Fashion Plate (Afternoon Dress for Decr. 1800) LACMA M.86.266.37Just as fire was the centerpiece of most evening gatherings in Jane Austen’s time, candles also played a vital role in Regency life and culture. Today, family members work or read in separate rooms in the evening and go to bed at different times (due to the advent of electricity), but people in Austen’s day lived differently: They sat together to read books, write letters, and socialize in the evening—all by candlelight.

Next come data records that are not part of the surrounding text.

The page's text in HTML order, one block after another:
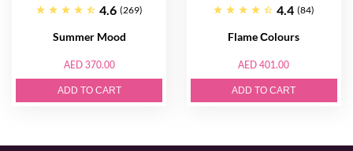
4.6 (269)
Summer Mood
AED 370.00
ADD TO CART
4.4 (84)
Flame Сolours
AED 401.00
ADD TO CART
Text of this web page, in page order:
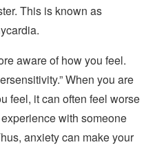
This is known as
aware of how you feel.
When you are
feel, it can often feel worse
with someone
anxiety can make your
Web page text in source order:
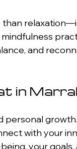
and
in
personal
with your
your
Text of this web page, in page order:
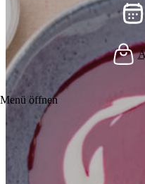
Menü öffnen
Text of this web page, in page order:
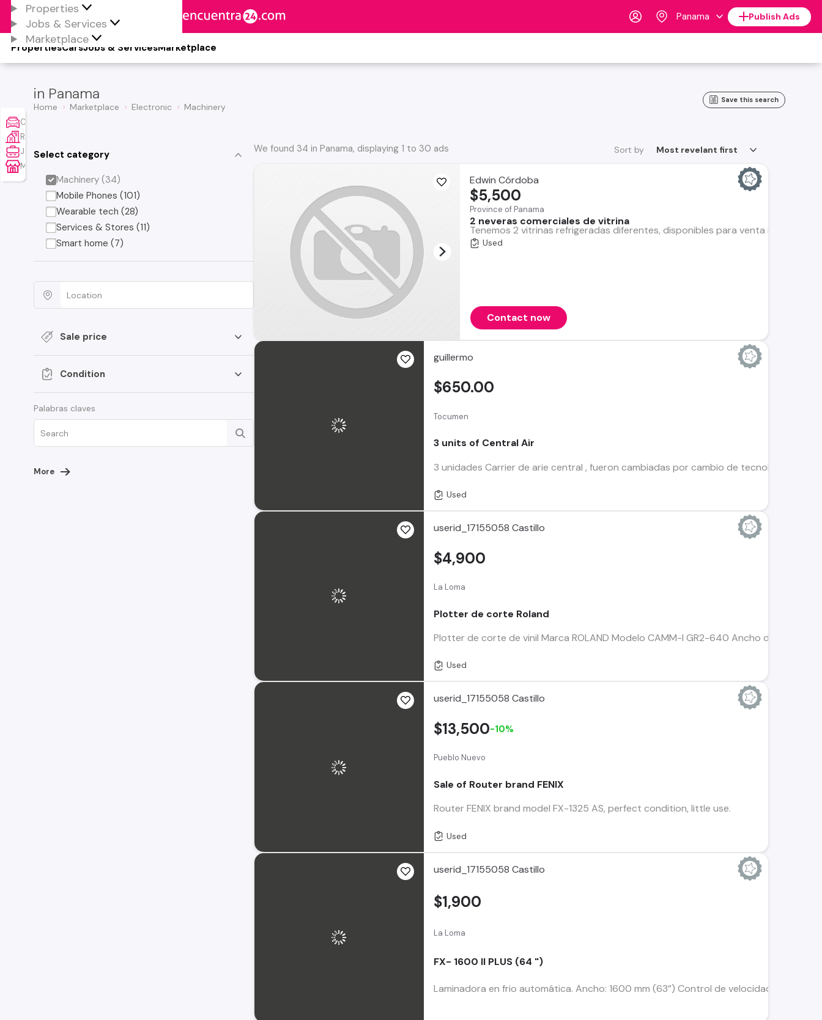
Properties
Jobs & Services
Marketplace
Panama Publish Ads
Cars
Properties Jobs & ServicesMarketplace
in Panama
Home Marketplace Electronic Machinery
Save this search
Select category
Machinery (34)
Mobile Phones (101)
Wearable tech (28)
Services & Stores (11)
Smart home (7)
Sale price
Condition
Palabras claves
More
Sort by Most revelant first
We found 34 in Panama, displaying 1 to 30 ads
Edwin Córdoba
Province of Panama
2 neveras comerciales de vitrina
Tenemos 2 vitrinas refrigeradas diferentes, disponibles para venta individual
$5,500
Used
Contact now
guillermo
Tocumen
3 units of Central Air
3 unidades Carrier de arie central , fueron cambiadas por cambio de tecnología
$650.00
Used
userid_17155058 Castillo
La Loma
Plotter de corte Roland
Plotter de corte de vinil Marca ROLAND Modelo CAMM-I GR2-640 Ancho de corte 64"
$4,900
Used
userid_17155058 Castillo
Pueblo Nuevo
Sale of Router brand FENIX
Router FENIX brand model FX-1325 AS, perfect condition, little use.
$13,500-10%
Used
userid_17155058 Castillo
La Loma
FX- 1600 II PLUS (64 ")
Laminadora en frio automática. Ancho: 1600 mm (63”) Control de velocidad variable:
$1,900
Cars
Real Estate
Jobs & Services
Marketplace
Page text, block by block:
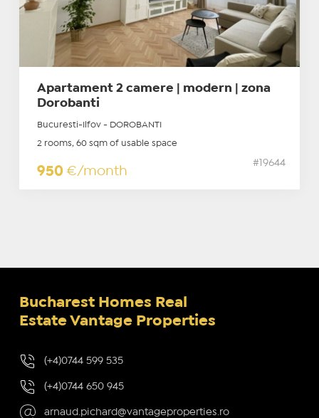
Apartament 2 camere | modern | zona
Dorobanti
Bucuresti-Ilfov - DOROBANTI
2 rooms, 60 sqm of usable space
950 €/month
#19644
Bucharest Homes Real
Estate Vantage Properties
(+4)0744 599 535
(+4)0744 650 945
arnaud.pichard@vantageproperties.ro
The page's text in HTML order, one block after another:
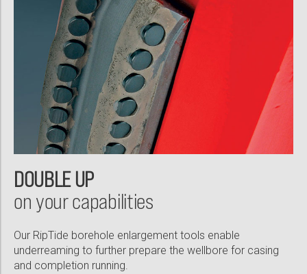
DOUBLE UP
on your capabilities
Our RipTide borehole enlargement tools enable
underreaming to further prepare the wellbore for casing
and completion running.

As readers, we should consider Austen’s evening scenes with a careful eye to the lighting. Dinners, dances, card games, and music were all undertaken by candlelight. Many of our favorite scenes—in which Austen brings her heroines and heroes, villains and vicars to life—take place in the evening. Candlelit rooms provide the perfect spot for Emma and Frank Churchill to gossip, for Fanny to sink into the shadows unnoticed, for Lydia and Kitty to romp with the officers, and for Anne Elliot to hide her tears at the piano while the others dance. Indeed, when Darcy watches Elizabeth and Caroline Bingley walking around the drawing-room and quips that their “figures appear to the greatest advantage in walking,” (PP 56) he watches them walk by candlelight after dinner and tea (served later in the evening). Austen uses candle-power (or the lack thereof) to communicate the rank and financial status of her characters as well as set the stage for some of her best scenes.

Candles in Regency Life

In Austen’s lifetime, virtually every task after dusk required candles. Fall and winter months in England are cold and dark with only 8-9 hours of sunlight during some months. It was a mark of wealth to have enough candles to burn in the evening for work and pleasure. In working class homes, people might burn a rushlight (which burned for 20-30 minutes) or simply retire early. In genteel homes, where candles were plentiful, people stayed up later. In her JAW article “Lighting the Dark,” Vic Sanbourn tells us, “Only the more affluent members of society could afford to burn a large number of candles at a time, and their homes were characterized by spacious windows and well placed reflectors and mirrors.” This was common in most of the grand homes in Austen’s novels, which we see when Elinor and Marianne accompany Lady Middleton to a party in London and “enter a room splendidly lit up, quite full of company, and insufferably hot” (SS 175).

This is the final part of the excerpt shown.